*** The records ***
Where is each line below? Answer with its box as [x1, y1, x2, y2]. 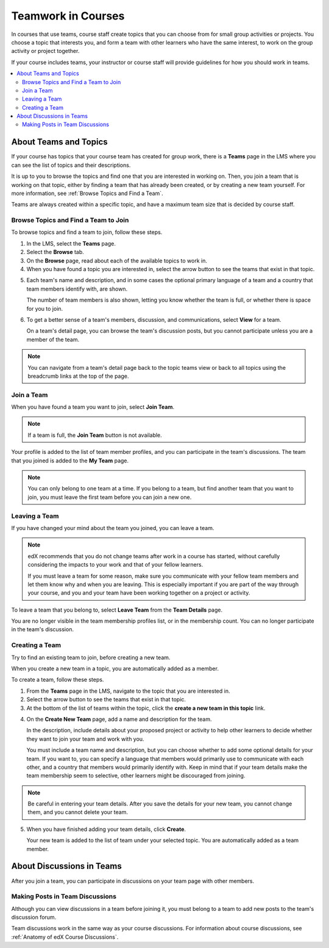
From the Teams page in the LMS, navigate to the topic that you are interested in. [26, 687, 230, 695]
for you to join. [26, 305, 63, 312]
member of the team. [26, 336, 80, 343]
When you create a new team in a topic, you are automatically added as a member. [11, 665, 219, 672]
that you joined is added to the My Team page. [11, 457, 129, 464]
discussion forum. [11, 914, 57, 921]
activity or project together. [11, 48, 80, 55]
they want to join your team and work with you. [26, 735, 144, 743]
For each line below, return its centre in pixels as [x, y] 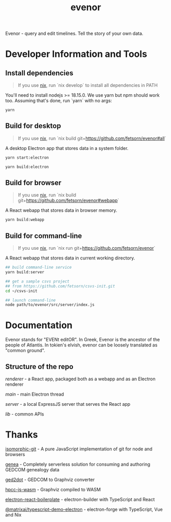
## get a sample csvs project [38, 281]
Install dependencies [39, 73]
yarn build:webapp [25, 220]
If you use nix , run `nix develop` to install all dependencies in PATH [88, 85]
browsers [15, 454]
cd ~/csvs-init [21, 291]
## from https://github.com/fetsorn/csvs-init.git [60, 286]
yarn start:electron [27, 158]
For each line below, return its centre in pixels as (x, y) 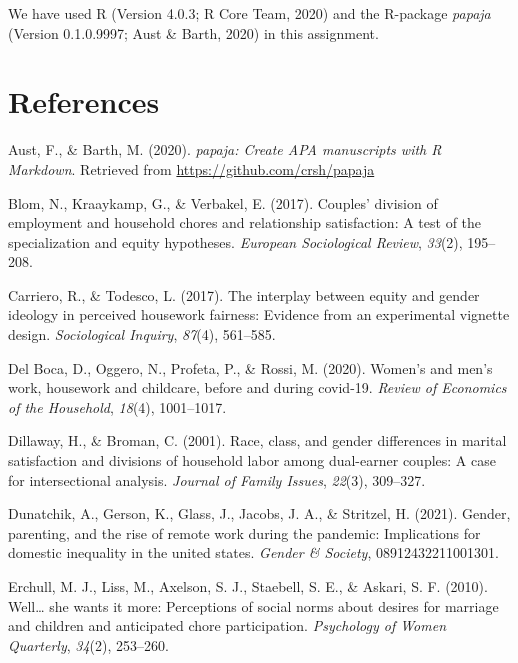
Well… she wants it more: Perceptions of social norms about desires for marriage (253, 605)
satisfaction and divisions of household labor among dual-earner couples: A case (252, 460)
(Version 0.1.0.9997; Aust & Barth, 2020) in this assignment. (193, 32)
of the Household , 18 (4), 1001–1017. (117, 406)
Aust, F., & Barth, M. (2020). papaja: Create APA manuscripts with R (225, 149)
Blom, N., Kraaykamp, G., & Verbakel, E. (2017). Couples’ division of (223, 202)
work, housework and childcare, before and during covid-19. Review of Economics (257, 387)
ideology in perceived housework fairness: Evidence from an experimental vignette (259, 314)
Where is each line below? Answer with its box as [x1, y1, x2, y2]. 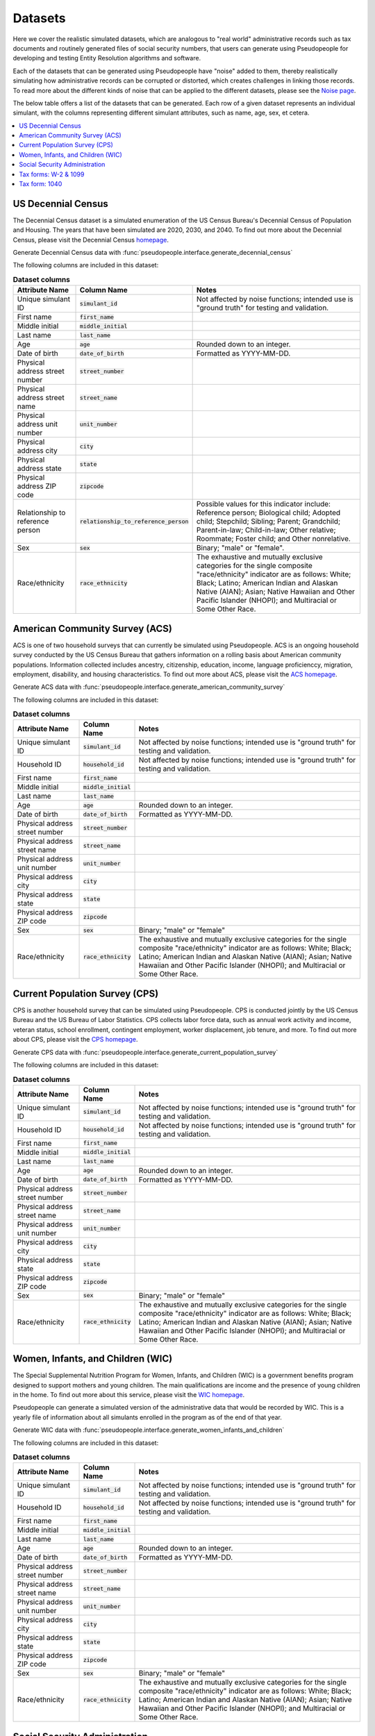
*** End of The records ***
Your output must reproduce the material above in full, with no pictures.

Where is each line below? Answer with its box as [x1, y1, x2, y2]. 
From the Teams page in the LMS, navigate to the topic that you are interested in. [26, 687, 230, 695]
for you to join. [26, 305, 63, 312]
member of the team. [26, 336, 80, 343]
When you create a new team in a topic, you are automatically added as a member. [11, 665, 219, 672]
that you joined is added to the My Team page. [11, 457, 129, 464]
discussion forum. [11, 914, 57, 921]
activity or project together. [11, 48, 80, 55]
they want to join your team and work with you. [26, 735, 144, 743]
For each line below, return its centre in pixels as [x, y] 
## get a sample csvs project [38, 281]
Install dependencies [39, 73]
yarn build:webapp [25, 220]
If you use nix , run `nix develop` to install all dependencies in PATH [88, 85]
browsers [15, 454]
cd ~/csvs-init [21, 291]
## from https://github.com/fetsorn/csvs-init.git [60, 286]
yarn start:electron [27, 158]
For each line below, return its centre in pixels as (x, y) 
Well… she wants it more: Perceptions of social norms about desires for marriage (253, 605)
satisfaction and divisions of household labor among dual-earner couples: A case (252, 460)
(Version 0.1.0.9997; Aust & Barth, 2020) in this assignment. (193, 32)
of the Household , 18 (4), 1001–1017. (117, 406)
Aust, F., & Barth, M. (2020). papaja: Create APA manuscripts with R (225, 149)
Blom, N., Kraaykamp, G., & Verbakel, E. (2017). Couples’ division of (223, 202)
work, housework and childcare, before and during covid-19. Review of Economics (257, 387)
ideology in perceived housework fairness: Evidence from an experimental vignette (259, 314)
Where is each line below? Answer with its box as [x1, y1, x2, y2]. 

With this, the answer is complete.